Василий Гроссман. 23 августа
23 АВГУСТА
...Этот день начался так же, как и все другие дни. Дворники гнали облака пыли от середины площади к тротуару. Прошли старухи и девочки в очередь за хлебом. Сонные повара в общественных, госпитальных и военных столовых с грохотом двигали кастрюли по остывшей плите, присаживаясь па корточки, раскапывали теплую золу, надеясь найти уголек для прикурки утренней папиросы. Мухи на стене, где проходил горячий дымоход, лениво взлетали и сердились на мешавших нежиться в тепле, рано проснувшихся поваров.
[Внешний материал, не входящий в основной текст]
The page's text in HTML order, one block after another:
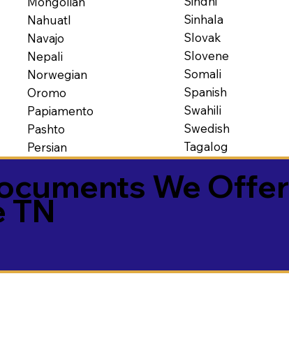
Nahuatl
Navajo
Nepali
Norwegian
Oromo
Papiamento
Pashto
Persian
Sinhala
Slovak
Slovene
Somali
Spanish
Swahili
Swedish
Tagalog
We Offer
TN
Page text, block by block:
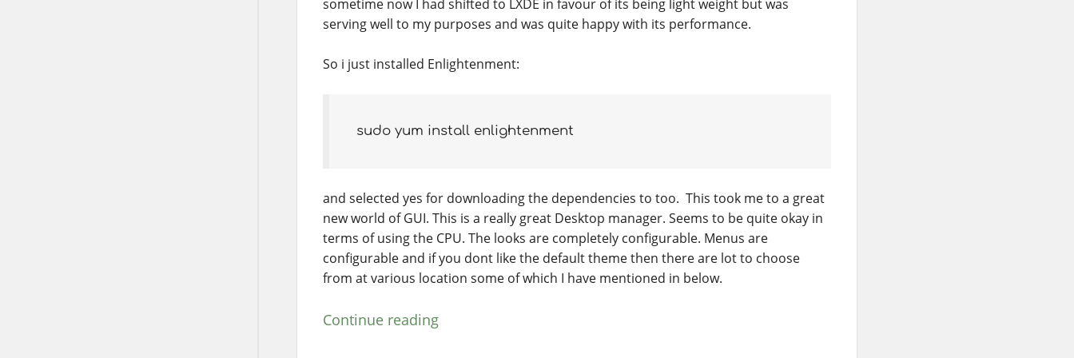
sometime now I had shifted to LXDE in favour of its being light weight but was
serving well to my purposes and was quite happy with its performance.
So i just installed Enlightenment:
sudo yum install enlightenment
and selected yes for downloading the dependencies to too. This took me to a great
new world of GUI. This is a really great Desktop manager. Seems to be quite okay in
terms of using the CPU. The looks are completely configurable. Menus are
configurable and if you dont like the default theme then there are lot to choose
from at various location some of which I have mentioned in below.
Continue reading

Девушка со спутанными волосами, придерживая рукой сорочку на груди, распахнула окно, хмурясь и улыбаясь, глядела на ясное утро. Рабочие шли с ночной смены, не чувствуя прохлады, находясь все еще во власти грохота железных цехов. Шоферы грузовых машин, ночевавших в городских дворах, просыпались, протяжно зевали, растирая замлевшие плечи и бока. Коты после ночных бесчинств смиренно мяукали под дверями, прося впустить их в комнаты.
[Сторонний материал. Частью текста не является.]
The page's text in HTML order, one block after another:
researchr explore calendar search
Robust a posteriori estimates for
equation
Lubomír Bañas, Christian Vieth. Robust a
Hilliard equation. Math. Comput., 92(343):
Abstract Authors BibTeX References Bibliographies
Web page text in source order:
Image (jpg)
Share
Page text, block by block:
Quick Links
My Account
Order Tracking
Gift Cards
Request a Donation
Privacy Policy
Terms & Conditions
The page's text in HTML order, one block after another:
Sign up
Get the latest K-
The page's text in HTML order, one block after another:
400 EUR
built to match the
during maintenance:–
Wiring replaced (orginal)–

Тысячи людей, ожидавших переправы у речного вокзала, просыпались, жевали хлеб, гремели чайниками, ощупывали в карманах заветные деньги, документы, продовольственные рейсовые карточки. Прошла восковая старуха, как обычно но воскресеньям навещавшая на кладбище умершего мужа. Старики рыболовы с кошелками и удочками шли к Волге. Няньки в госпиталях готовили раненых к перевязкам, выносили белые ведра.
Солнце поднялось выше. Женщина в синем халате наклеивала на стену «Сталинградскую правду». Возле желтых каменных львов у входа в городской театр встретились актеры. Они шумно смеялись, обращая на себя внимание прохожих. В кино прошла кассирша продавать билеты на фильм «Светлый путь». Прежде чем зайти в кассу, она поговорила с уборщицей и просила ее взять у билетерши бидончик, данный ей под пайковое постное масло. Они осудили заведующего, задержавшего зарплату и на глазах у коллектива зажавшего двадцать литров солодового молока, привезенного в буфет для детского утренника.
И весь большой город, полный тревоги, объединивший в себе черты военного лагеря и черты мирной жизни, задышал, заработал.
Машинист на Сталгрэсе, неторопливо прожевав кусочек хлеба, склонил ухо к турбине, прислушиваясь к мерному гудению,- его худое лицо с прищуренными глазами было одновременно спокойно и напряженно.
Девушка-сталевар, нахмурившись, глядела через кобальтовые очки па белоснежную метелицу, бушевавшую в мартеновской Печи; потом она отошла в сторону, провела рукой по лбу, увлажненному капельками пота, вынула из нагрудного кармана своего брезентового комбинезона круглое зеркальце, погляделась в него, поправила прядку светлых волос, выбившихся из-под красного, запачканного копотью платочка, рассмеялась, и вдруг суровое темное лицо ее преобразилось, сверкнули белые зубы, сверкнули глаза...
Груша рабочих, человек десять, устанавливала тяжелый бронеколпак на окраине завода «Красный Октябрь». Молодые и старые лица были напряжены. Когда же массивная махина, подчиняясь дружному, слаженному усилию рабочих, стала на положенное ей место, один протяжный вздох одновременно вырвался у десяти людей, и на молодых и старых лицах появилось общее выражение удовлетворения и облегчения. И пожилой рабочий сказал соседу:
- Теперь закурить можно, дай-ка твоего, покрепче вроде.